[Provided information Boundary: Start]

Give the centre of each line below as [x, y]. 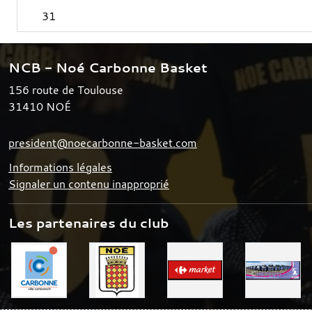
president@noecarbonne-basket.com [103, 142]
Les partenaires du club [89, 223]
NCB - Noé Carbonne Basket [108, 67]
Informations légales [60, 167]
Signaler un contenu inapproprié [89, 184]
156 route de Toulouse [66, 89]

[Provided information Boundary: End]
[Provided information Boundary: Start]

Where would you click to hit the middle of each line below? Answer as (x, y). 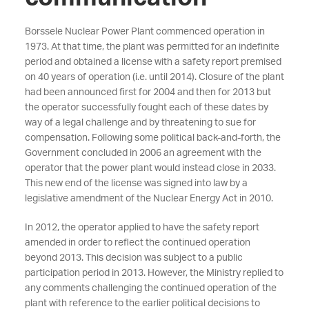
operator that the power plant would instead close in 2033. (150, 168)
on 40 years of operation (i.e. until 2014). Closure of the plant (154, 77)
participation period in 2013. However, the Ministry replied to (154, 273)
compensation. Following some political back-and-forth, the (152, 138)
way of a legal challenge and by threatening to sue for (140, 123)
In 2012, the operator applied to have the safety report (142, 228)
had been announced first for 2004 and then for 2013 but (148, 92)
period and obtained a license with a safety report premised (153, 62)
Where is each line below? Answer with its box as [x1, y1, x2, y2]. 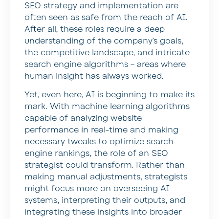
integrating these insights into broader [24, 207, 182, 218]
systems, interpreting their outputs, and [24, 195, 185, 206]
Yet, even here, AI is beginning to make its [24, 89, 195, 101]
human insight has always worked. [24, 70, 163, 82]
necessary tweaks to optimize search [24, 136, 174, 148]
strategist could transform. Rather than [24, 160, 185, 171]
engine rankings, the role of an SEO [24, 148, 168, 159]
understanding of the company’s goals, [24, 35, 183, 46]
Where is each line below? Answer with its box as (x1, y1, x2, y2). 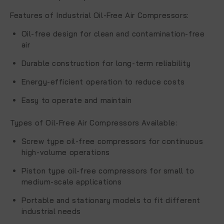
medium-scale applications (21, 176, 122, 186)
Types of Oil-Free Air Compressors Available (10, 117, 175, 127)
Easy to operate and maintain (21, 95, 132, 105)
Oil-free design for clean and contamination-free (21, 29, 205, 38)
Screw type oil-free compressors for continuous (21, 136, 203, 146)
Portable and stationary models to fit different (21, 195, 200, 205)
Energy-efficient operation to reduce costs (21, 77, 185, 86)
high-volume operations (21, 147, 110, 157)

[Provided information Boundary: End]

# Exercise objective
Your task is to copy only the lines above starting at the one containing "Give the centre" and ending at the one containing "156 route de Toulouse [66, 89]". Copy them exactly, both ends included, and omit the pictures.

# Expected answer
Give the centre of each line below as [x, y]. 
president@noecarbonne-basket.com [103, 142]
Les partenaires du club [89, 223]
NCB - Noé Carbonne Basket [108, 67]
Informations légales [60, 167]
Signaler un contenu inapproprié [89, 184]
156 route de Toulouse [66, 89]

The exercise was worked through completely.